And by the way, when it comes to a company collecting data on users, Google is far more guilty than most other entities. It's the number one reason why I generally attempt to avoid using their services.

Not to mention their lawsuit against NSA forcing them to release significant data under threat of imprisonment if they talk about it. Their boldness seems to have spilled over to Yahoo's CEO who has started having interviews about the same.

Let's build a worldwide LAN and hook it to our houses and all our mobile phones. What could possibly go wrong? ;)
 
EDIT: They cancelled this

ForeFlight Hi Tyler Pettis - Course correction: 5.4 will work on iPad 1. So, no changes in what devices are supported currently. There's a very small percentage of folks that still use an iPad 1 in the cockpit, and the number has been dropping significantly every month. However, we're going to reach out to each of them individually to see what their preferences / intentions are with respect to iPad 1 and new devices so that we have even better information than we do already.
2 hours ago


It's probably about time to be quite frank. Ipad 1 has been on life support for some time now.

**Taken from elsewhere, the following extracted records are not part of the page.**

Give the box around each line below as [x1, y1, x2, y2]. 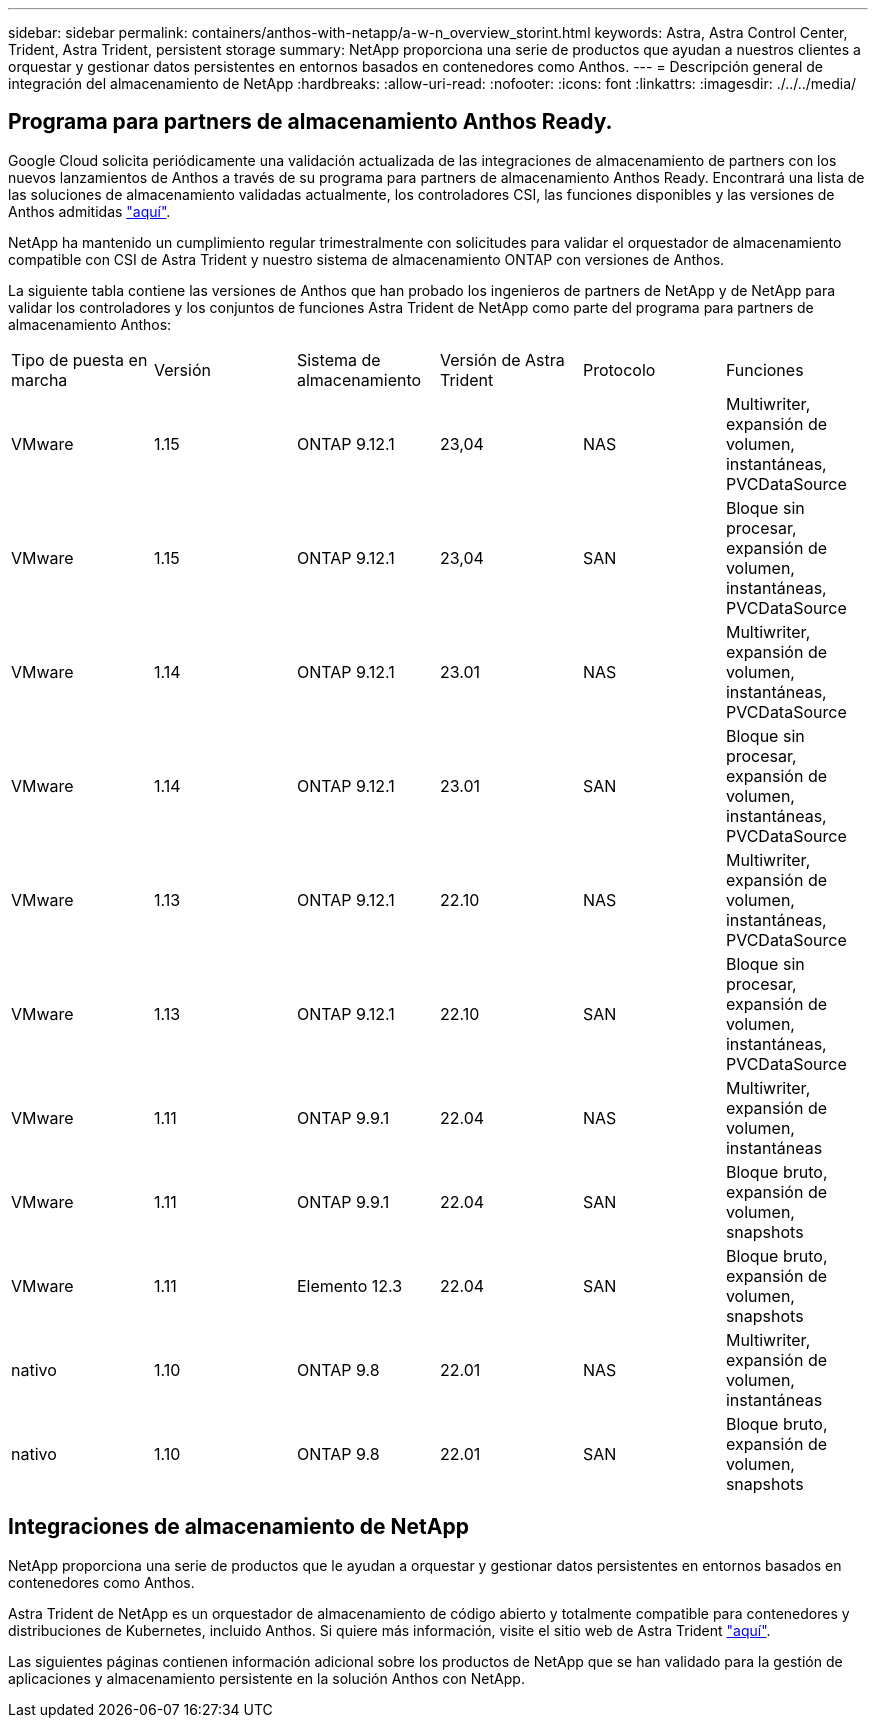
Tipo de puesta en [11, 349, 148, 370]
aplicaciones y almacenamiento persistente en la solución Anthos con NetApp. [8, 1669, 525, 1687]
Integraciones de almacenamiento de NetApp [8, 1514, 469, 1540]
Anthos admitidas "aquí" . [8, 202, 171, 220]
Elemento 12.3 [296, 1275, 403, 1296]
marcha [11, 369, 68, 390]
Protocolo [582, 359, 656, 380]
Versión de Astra [439, 349, 565, 370]

Dropping Ipad1 will allow them to innovate and implement new features which they can't do with older hardware support. The app is also fairly CPU and memory intensive and the ipad 1 is a little dated in that department.

If you're cheap, I'm sure you can get a 32-64gb ipad 3 for $200-300 used, and sell your old ipad for $100.
 
Apple has got a serious problem. Its products are too expensive and now there are more economically priced options to choose from.
 
Apple has got a serious problem. Its products are too expensive and now there are more economically priced options to choose from.

This "problem" is nothing new. Apple products have always had a price premium....yet people still flock to the stores to pick up the newest iToy.
 
Apple has got a serious problem. Its products are too expensive and now there are more economically priced options to choose from.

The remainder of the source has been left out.